Uncial 083 (in the Gregory-Aland numbering), ε 31 (Soden), is a Greek uncial manuscript of the New Testament, dated paleographically to the 6th/7th century. The codex now is located at the Russian National Library (Gr. 10) in Saint Petersburg.

== Description ==

The manuscript contains a small part of the Gospel of John 1:25-41; 2:9-4:14,34-49, on 6 parchment leaves (28 by 26 cm). The text is written in two columns per page, 25 lines per page, in large uncial letters. It has no accents, breathings, or punctuation. The text is divided according to the Ammonian Sections, with a references to the Eusebian Canons. The Old Testament quotations are marker on the margin by inverted comma (>>).
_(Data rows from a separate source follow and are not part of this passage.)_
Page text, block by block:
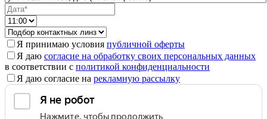
Я принимаю условия публичной оферты
Я даю согласие на обработку своих персональных данных
в соответствии с политикой конфиденциальности
Я даю согласие на рекламную рассылку
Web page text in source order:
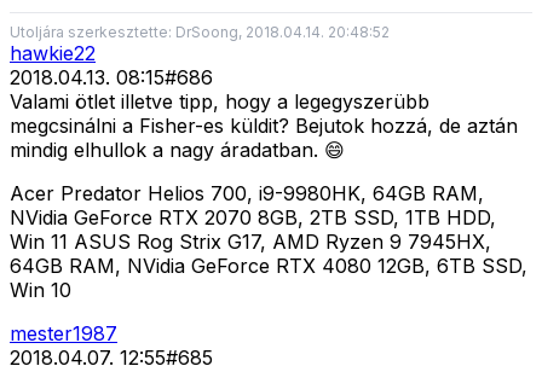
Utoljára szerkesztette: DrSoong, 2018.04.14. 20:48:52
hawkie22
2018.04.13. 08:15#686
Valami ötlet illetve tipp, hogy a legegyszerübb
megcsinálni a Fisher-es küldit? Bejutok hozzá, de aztán
mindig elhullok a nagy áradatban. 😄
Acer Predator Helios 700, i9-9980HK, 64GB RAM,
NVidia GeForce RTX 2070 8GB, 2TB SSD, 1TB HDD,
Win 11 ASUS Rog Strix G17, AMD Ryzen 9 7945HX,
64GB RAM, NVidia GeForce RTX 4080 12GB, 6TB SSD,
Win 10
mester1987
2018.04.07. 12:55#685
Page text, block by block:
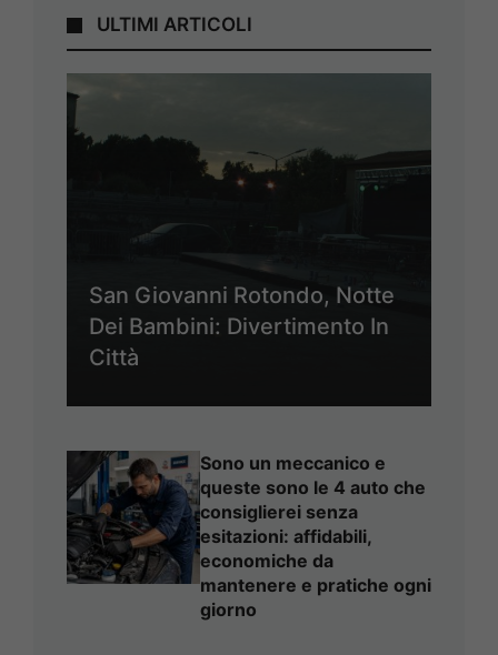
ULTIMI ARTICOLI
San Giovanni Rotondo, Notte
Dei Bambini: Divertimento In
Città
Sono un meccanico e
queste sono le 4 auto che
consiglierei senza
esitazioni: affidabili,
economiche da
mantenere e pratiche ogni
giorno

Currently it is dated by the INTF to the 6th or 7th century.

It came from the same codex as manuscript Uncial 0112. It contains Gospel of Mark 14:29-45; 15:27-16:8, and the shorter Markan ending on 4 leaves. It was found by J. Rendel Harris. Harris published its text. It is now located at the Saint Catherine's Monastery, Sinai Harris (12, 4 ff.).

From the same codex as manuscript Uncial 0235. It contains Gospel of Mark 13:12-14.16-19.21-24.26-28 on 1 leaf (fragments).
The fragment is located now in the Russian National Library (O. 149) in Saint Petersburg.

== Text ==
The Greek text of this codex is a representative of the Alexandrian text-type, with some alien readings. Kurt Aland placed it to Category II.

It contains Mark 15:28.

In John 1:28 it has textual variant Βηθαβαρα together with the manuscripts C^{2} K, Ψ, 0113, f^{1}, f^{13} and Byz. Other manuscripts have βηθανια.

In John 3:12 it has textual variant πιστευετε (you believe) – instead of πιστευσετε (you will believe) – together with the manuscripts Papyrus 75 and Uncial 050.